Завтра я еду в Хогвартс. У меня уже есть палочка. Она такая красивая, как настоящая волшебная палочка у феи. Но маме не нравится. Она говорит, что у молодой леди такой палочки быть не может и нужно заказать у мистера Оливандера палочку нормальной формы. А я все равно эту оставлю. И пусть наказывает меня, хоть до синяков бьет. Все знают, что меня распределят на Слизерин. Все Блэки учились на Слизерине. Зачем они так говорят?

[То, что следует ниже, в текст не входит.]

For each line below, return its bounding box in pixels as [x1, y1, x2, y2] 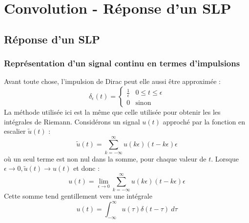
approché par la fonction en [163, 116, 246, 126]
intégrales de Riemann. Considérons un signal [4, 116, 140, 126]
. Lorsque [211, 153, 239, 163]
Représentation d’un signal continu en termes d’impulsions [4, 57, 240, 69]
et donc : [73, 163, 100, 173]
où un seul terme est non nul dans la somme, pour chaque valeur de [4, 153, 207, 163]
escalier [4, 126, 26, 136]
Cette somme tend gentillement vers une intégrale [4, 191, 152, 201]
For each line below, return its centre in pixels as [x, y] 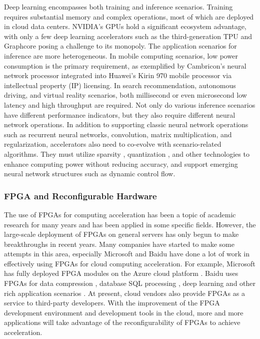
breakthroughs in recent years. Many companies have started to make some [119, 244]
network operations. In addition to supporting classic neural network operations [126, 124]
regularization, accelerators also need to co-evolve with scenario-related [113, 144]
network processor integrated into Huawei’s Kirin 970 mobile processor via [118, 75]
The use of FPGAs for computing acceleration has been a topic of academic [120, 214]
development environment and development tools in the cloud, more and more [124, 312]
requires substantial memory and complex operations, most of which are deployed [129, 16]
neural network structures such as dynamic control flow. [90, 174]
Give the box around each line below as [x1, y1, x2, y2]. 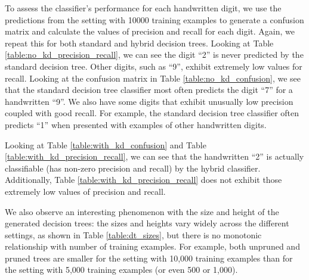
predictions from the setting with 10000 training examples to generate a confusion [5, 13, 304, 26]
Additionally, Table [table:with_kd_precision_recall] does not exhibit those [5, 173, 282, 186]
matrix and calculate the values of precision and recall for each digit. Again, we [5, 25, 295, 38]
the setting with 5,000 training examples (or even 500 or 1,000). [5, 263, 238, 276]
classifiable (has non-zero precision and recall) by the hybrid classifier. [5, 161, 261, 174]
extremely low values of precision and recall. [5, 185, 166, 197]
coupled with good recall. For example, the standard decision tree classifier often [5, 107, 299, 119]
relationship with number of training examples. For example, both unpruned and [5, 240, 300, 253]

Неужели им не интересно? А я не знаю, куда меня распределят. Я бы на Рейвенкло хотела. Там все учатся и им плевать, из какой ты семьи. И там, наверняка, никто не ругает, если сидишь в кресле с ногами. Или, назло им всем, на Гриффиндор. Тогда я смогу остаться на каникулы в Хогвартсе. И там я смогу делать все, что захочу. И никто не посадит меня под замок и не будет читать нудные лекции о том, как нужно себя вести. И тогда тетка Вальбурга от меня отстанет. Ненавижу ее. Она старая, злая, постоянно зыркает по сторонам, словно ищет, к чему бы придраться. И важная такая, словно мы ей все должны. А вот неправда. Подумаешь, у нее сын, а у папы три дочки. Зато папа умнее. И все деньги достанутся папе. А ей — почти ничего. И она меня будет провожать в Хогвартс. Специально просплю, чтобы ровно к поезду успеть. Иначе они всю дорогу с мамой будут смотреть на меня так, словно я сквиб.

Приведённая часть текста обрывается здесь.